The three business organizations reportedly asserted that the oversight on POGO-licensed operations by the Philippine Amusement and Gaming Corporation (PAGCor) regulator has been insufficiently robust for a number of years and that this has led to a range of monitoring and taxation shortfalls. The groups purportedly moreover noted that now is the perfect time to discontinue the controversial scheme as its contributions to the public purse have declined by around half since the start of the coronavirus pandemic.

Reportedly read a statement from the trio of business groups…

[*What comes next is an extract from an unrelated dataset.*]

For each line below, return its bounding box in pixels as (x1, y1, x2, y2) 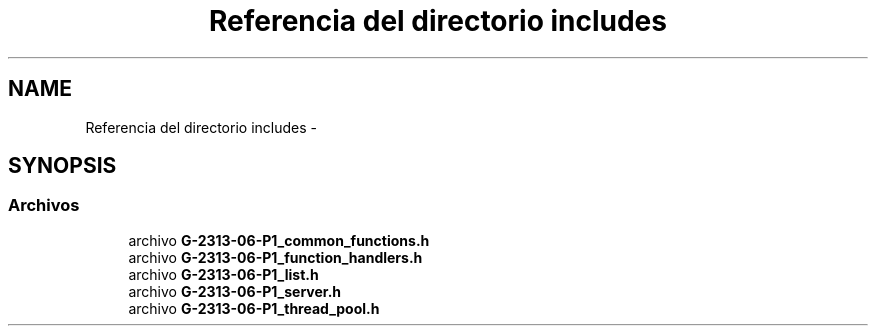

“The social and reputational costs of the government sponsorship of operations that are globally frowned upon far outweigh any economic benefits. Conflicting mandates and the lure of corruption have rendered PAGCor and other government agencies incapable of effectively regulating POGOs.”

Senatorial scrutiny:

The Philippine Daily Inquirer additionally reported that the trio’s call comes about a month after federal legislation was filed that would rescind the POGO licensing program and make the delivery of iGaming services a crime punishable by up to six months in prison. This measure from prominent politician Joel Villanueva purportedly cited the findings from a recent investigation by the Philippines Senate’s Labor, Employment and Human Resources Development Committee that the growth in online gambling certifications had ‘resulted in rising criminality including prostitution and increased threat of money laundering among others.’

The statement from the three organizations reportedly read…

“The total ban will only result in temporary economic strains as opposed to the enduring socio-economic consequences and heavier disruption if we do not act now. We fully support the Department of Finance’s push to phase out all POGO operations and urge our legislators and the executive department to take all actions necessary to execute this an orderly way.”